Tipo de cambio del peso mexicano en 2026: análisis y proyecciones
El peso mexicano se fortalece frente al dólar
Mercados: tipo de cambio y tasasCierre interbancario (referencia Bloomberg): 17.46 MXN por USD (+0.32% en el día; ~6 centavos vs cierre previo).
Banamex (ventanilla/cliente): 17.88 venta | 16.83 compra.
Bonos 10 años: EU 4.66% vs México 9.32% (diferencial amplio, relevante para flujos).Lectura del catalizador: la tarifa de 10% para México se comunicó como “actualización” (mismo universo: mercancía que no cumple reglas de origen del T-MEC).

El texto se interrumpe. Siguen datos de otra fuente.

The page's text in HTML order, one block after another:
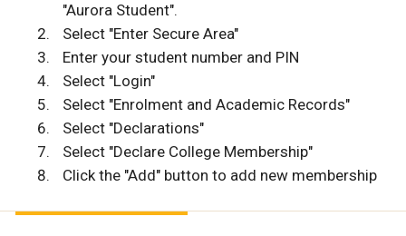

Desempeño del peso mexicano frente al dólar
En 2026, el peso mexicano ha sido una moneda “de trabajo” para los mercados: suficientemente líquida para absorber flujos, pero también sensible a episodios de aversión al riesgo global. Lo que vemos —y lo que importa para tesorerías de empresas importadoras y exportadoras— es un comportamiento que combina resiliencia con rachas de volatilidad acotada.
En términos de niveles, el tipo de cambio USD/MXN se ha movido dentro de un rango relativamente estrecho durante buena parte del año. Con datos disponibles a julio de 2026, el interbancario ha oscilado aproximadamente entre 17.09 (mínimo anual observado el 18 de febrero) y 18.17 (máximo anual observado el 29 de marzo), de acuerdo con recuentos de series de mercado citadas en el dossier (Banxico/Wise). Ese rango, para una divisa emergente, sugiere que el mercado ha encontrado “piso” y “techo” temporales, aunque no definitivos, alrededor de los cuales reacciona a noticias de tasas, comercio y riesgo global.
| Hito 2026 (USD/MXN interbancario) | Nivel aproximado | Fecha (2026) | Lectura rápida |
|---|---|---|---|
| Mínimo anual observado | 17.09 | 18 de febrero | Punto de mayor fortaleza del peso en el año (hasta julio). |
| Máximo anual observado | 18.17 | 29 de marzo | Episodio de debilidad relativa dentro de un rango acotado. |
| Nivel de referencia del día | 17.46 | 24 de julio | Apreciación diaria reportada por Bloomberg. |
| Rango anual observado (a julio) | 17.09–18.17 | Feb–Mar | Banda de trabajo para dimensionar movimientos diarios. |
El contexto inmediato también importa: 2026 llega después de un 2025 en el que el peso registró una apreciación anual de 13.52%, de acuerdo con un recuento citado por Banco BASE. Esa inercia de fortaleza no garantiza continuidad, pero sí ayuda a explicar por qué, ante shocks moderados, el peso ha tendido a recuperar terreno con relativa rapidez.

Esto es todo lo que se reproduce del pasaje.